[Note: I got bogged down on reading and reporting on the culturomics paper a little too closely, and this is a reboot.]
Peter Norvig, one of the co-authors of the culturomics paper and the director of research at Google, was also the co-author on another significant article with the suggestive title, “The Unreasonable Effectiveness of Data”. The invention of the term “culturomics” suggests a scientific programme for attacking questions of culture that stresses statistical models based on large amounts of data, a programme that has been very successful both academically and commercially for linguistics and artificial intelligence, to say nothing of the informatics approaches of genomics and proteomics upon which the term culturomics is based. The slogan, “every time I fire a linguist, the performance of my system goes up,” (a slight misattribution of something Frederick Jelinek, a pioneering computational linguist, said), is another restatement of this. Among the bets and assumptions made by this approach are:
(1) The goal of science is better-engineered systems, which have practical, commercializable outcomes.

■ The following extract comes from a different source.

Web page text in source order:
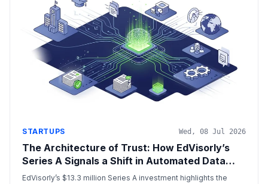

(2) Models must be empirically testable, with precise, independent, repeatable evaluation metrics and procedures.
(3) Simple quantitative models based on large amounts of data will perform better, in the senses of (1) and (2), than complex qualitative models based on small amounts of data.
Among the successes attributable to big data programmes include effective search engines, speech interfaces, and automated translation. Google’s rigorous approach to big data affects nearly every aspect of their business; core search for starters, but even more important are the big data approaches to Google’s ability to make money on its search, as well as decrease its operating costs.
Studies of culture are currently, for the most part, either done using complex, qualitative models, or based on relatively small amounts of data. The Google N-gram data is, perhaps, an opening salvo in an attack on qualitative/small data approaches to studies of culture, to be replaced with quantitative/big data approaches. The quantitative/big data programme has been “unreasonably effective” in overturning how linguists, artificial intelligence, and cognitive science researchers approach their field and get their projects funded. The bet, here, is that the same will occur in other culture studies.
There are many problems with the example experiments described in the culturomics papers. The experiments are often not described in enough detail to be replicable. Proof is often by example rather than by large-scale evaluation metrics. The proofs often resemble just-so stories (explanations without adequate controls) or unsurprising results (for example, that Nazis suppressed and censored writers with whom they disagreed is borne out by the data). The scope of the experiments is often very limited (for example, the section on “evolution of grammar” laughably only describes the changes occurring in a small subset of strong/weak verbs).
Because this is an overview paper, it may be that some of the important details are missing for reasons of space. Some of these things are addressed in the supporting materials, but by no means all. For example, something as basic as the methods used for tokenization—how the successive strings of characters in the digital copies of the books of the corpora—is not really defined well enough to be repeatable. How, for example, does the system tokenize “T.S. Eliot”? Is this tokenized the same way as “T. S. Eliot” or “TS Eliot”? Based on the sample N-gram viewer, it appears that, to find mentions of T.S. Eliot, the search string, “TS Eliot,” (similarly WH Auden, CS Lewis) must be used. The supplemental and related supplemental material give many details, but in the end refer to proprietary tokenization routines used at Google.
And yet, there are some useful ideas here. Because the N-gram data is time-stamped, looking at some kinds of time-varying changes is possible. The idea of measuring half-life of changes is a powerful one, and the varying amounts of time it takes to fall to half-life is interesting in their analysis of “fame” (in reality, their analysis of name mentions). Seeing how some verbs are becoming strong in the face of a general tendency towards regularization is interesting. And the lexicographic estimates seem very valuable (if not very “culturomic” to me).
A danger in the approach of culturomics is that, by focusing on what can be processed on a large scale, and measured with precision, interesting scientific questions will be left unexplored, perhaps especially when those questions are not of obvious economic benefit. Engineers build better engines, not necessarily better theories.
Having said all of this, I remain optimistic about the release of the Google N-gram data, even as I resist the term and approach suggested by culturomics. Yes, Google needs to provide better descriptions of the data, and continue to clean up the data and metadata (as well as describe and report on what “cleaned up” means; some of this is, in fact, described in the supplementary data ), and to be much more transparent about access to the underlying documents, when permissible by law. It would be very useful for Google to provide algorithmic access to the data rather than just make the (very large) data sets available. But these data can be mined for interesting patterns and trends, and it will be interesting to see what researchers do with them. Let’s just call it time-stamped N-gram data, though, and eschew the term culturomics.